I mean, if the user says "Use the latest APIs as of version N" and the AI thinks version N isn't out yet, then it should CHECK on the web first, it's right there, before second guessing the user. I didn't ask it whether 26 was out or not. I told it.

Oh but I guess AIs aren't allowed to have free use of Google's web search or scrap other websites eh

> iOS 26 came out on September 15th.

It was in beta all year and the APIs were publicly available on Apple's docs website. If I told it to use version 26 APIs then it should just use those instead of gaslighting me.

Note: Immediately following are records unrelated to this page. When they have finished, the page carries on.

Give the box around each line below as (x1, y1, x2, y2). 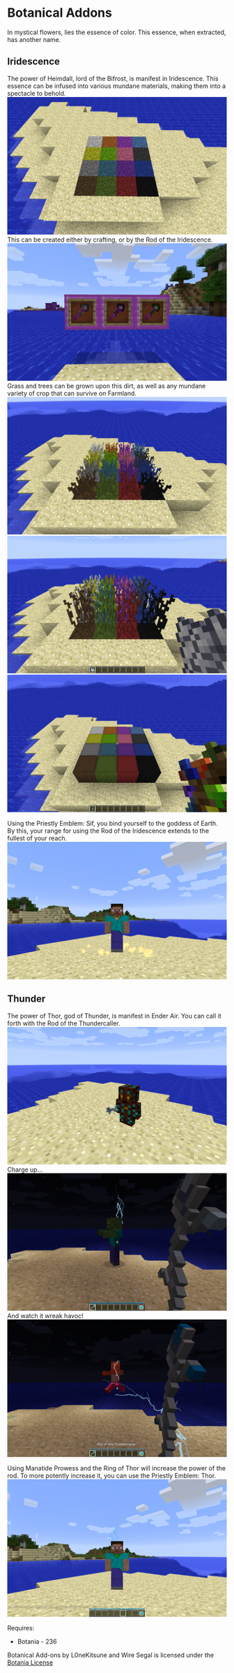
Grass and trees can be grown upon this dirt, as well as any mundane (7, 381, 206, 390)
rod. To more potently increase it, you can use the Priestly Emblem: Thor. (7, 1471, 217, 1480)
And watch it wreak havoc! (7, 1311, 84, 1320)
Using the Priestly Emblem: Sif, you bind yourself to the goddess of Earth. (7, 819, 218, 827)
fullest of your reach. (7, 833, 68, 842)
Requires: (7, 1623, 35, 1632)
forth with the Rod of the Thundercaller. (7, 1018, 120, 1028)
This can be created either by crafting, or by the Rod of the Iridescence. (7, 235, 213, 244)
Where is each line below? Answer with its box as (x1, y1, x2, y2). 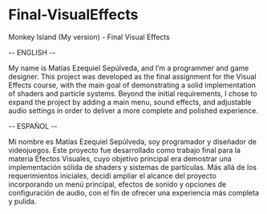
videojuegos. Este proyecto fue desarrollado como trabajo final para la (8, 145, 241, 155)
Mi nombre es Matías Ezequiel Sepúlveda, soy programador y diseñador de (8, 136, 257, 146)
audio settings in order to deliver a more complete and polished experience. (8, 106, 259, 115)
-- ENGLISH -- (8, 47, 56, 57)
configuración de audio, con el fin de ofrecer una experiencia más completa (8, 188, 259, 197)
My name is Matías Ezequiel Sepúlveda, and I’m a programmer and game (8, 63, 249, 73)
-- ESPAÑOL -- (8, 121, 58, 131)
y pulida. (8, 196, 37, 206)
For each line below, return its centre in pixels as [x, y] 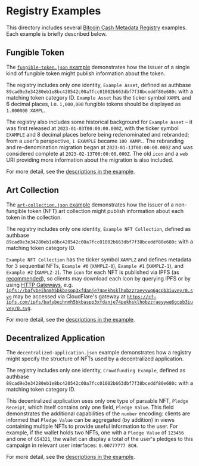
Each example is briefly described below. [57, 33]
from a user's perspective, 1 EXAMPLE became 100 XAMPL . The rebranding [95, 141]
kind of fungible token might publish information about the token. [86, 73]
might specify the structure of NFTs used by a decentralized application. [95, 359]
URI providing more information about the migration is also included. [90, 160]
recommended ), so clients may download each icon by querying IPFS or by [98, 278]
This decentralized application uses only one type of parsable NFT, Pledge [97, 401]
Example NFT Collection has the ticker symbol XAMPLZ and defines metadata [99, 259]
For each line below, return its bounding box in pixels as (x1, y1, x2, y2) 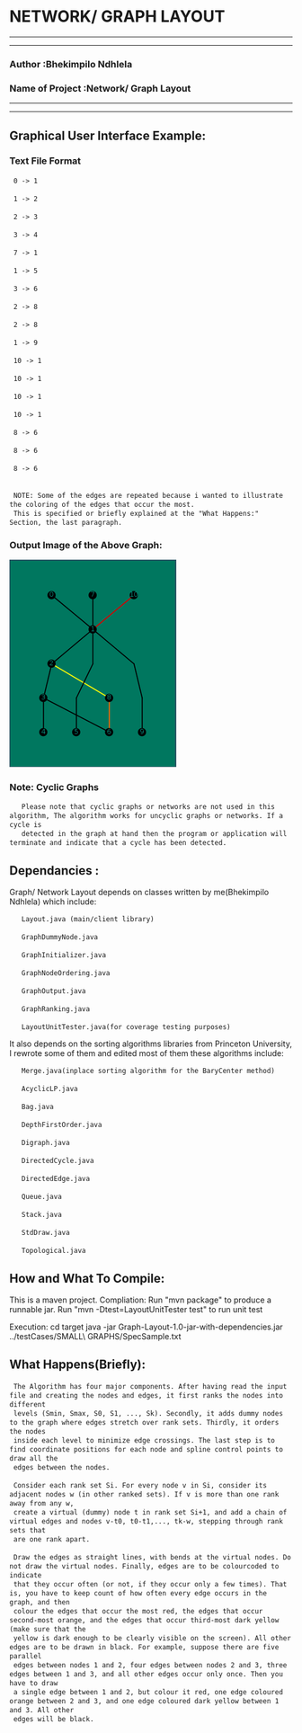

> LLMs aren't omniscient or constantly updated with new knowledge.

So we shouldn't use them if we want to make apps with the latest tech? Despite what the AI companies want us to believe.

You know, on a more general note, I think all AIs should have a toggle between "Do as I say" (Monkey Paw) and "Do what I mean"

simonw 5 days ago | parent [-]

Was this Claude Code or Claude.ai or some other tool that used Claude under the hood?

Different harnesses have different search capabilities.

If I'm doing something that benefits from search I tend to switch to ChatGPT because I know it has a really good search feature available to it. I don't trust Claude's as much.

Razengan 4 days ago | parent [-]

I used the Claude website and Mac desktop app for a relatively standard iOS SwiftUI project.

I used Claude Code with VS Code for some Godot stuff, and even there it sometimes gave outdated and outright made-up APIs (functions that seemed like they should exist but did not etc.)

simonw 4 days ago | parent [-]

Unfortunately LLMs mostly suck at Swift and SwiftUI from what I've heard - they still change pretty often and as a result there aren't enough fresh examples in the training data.

As primarily a Python/JavaScript programmer I don't have that problem!

Razengan 4 days ago | parent [-]

They're terrible at anything new, including knowing about THEMSELVES and their latest versions.

This is me asking ChatGPT 5 about ChatGPT 5: https://i.imgur.com/aT8C3qs.png

Asking about Nintendo Switch 2: https://i.imgur.com/OqmB9jG.png

This could be solved and LLMs could be a lot more useful if they could be a wrapper around live web search: Just search for this shit, scrap the top few results, and summarize the info to me.

But that's a stillborn dream, crippled because Google won't let 3rd-party AIs use their search willy nilly and websites don't want to be scrapped :(

Don't get me wrong: I see the potential in AIs/LLMs and I think they could be amazing for everything, but like every awesome thing, they're hampered by corporate (and government) idiocy.

simonw 4 days ago | parent [-]

Claude Code has a neat fix for that - it knows to look at its own documentation if you ask it questions about itself: https://simonwillison.net/2025/Oct/24/claude-code-docs-map/

I've had great results from ChatGPT running the "GPT-5 Thinking" model since that almost always opts to run a search before it attempts to answer a question.

Here's what I got from that for your Switch 2 question: https://chatgpt.com/share/69089028-db8c-8006-b238-1d6946e791...

Screenshot of the searches it ran here: https://gist.github.com/simonw/048ffb895dd6b94419f0b4e066143...

Razengan 4 days ago | parent [-]

A month ago when I asked Claude (on the website) about its privacy options and stuff, it always pointed me to the Antrhopic website to look it up myself.

Another annoying example: I thought Google's Gemini would be search-first since, well, they're Google.

I asked Gemini to search for Airbnb rooms in an area and give me a summarized list.

It told me it can't and I could do it myself.

I told it again.

Again it told me it can't, but here's how I could do it myself.

I told it it sucks and that ChatGPT etc. can do it for me.

Then it went and I don't know, scrapped Airbnb or used a previous search it must have had, to pull up rooms with an Airbnb link to each.

This could actually be THE absolute killer app for a lot of people, if AI could plan your trip from a single sentence: "I'm free next week. I'd like to go to A, B, or C for a couple days. What's a cheap flight and a room within this budget near X area?" and if it could also go and make a booking through your accounts it would be orgasmic. Finally we would have what people in the 1960s thought computers would be doing in 2000 :')

But as it is, in their current state you have to wade through quite a bit of dumbassery.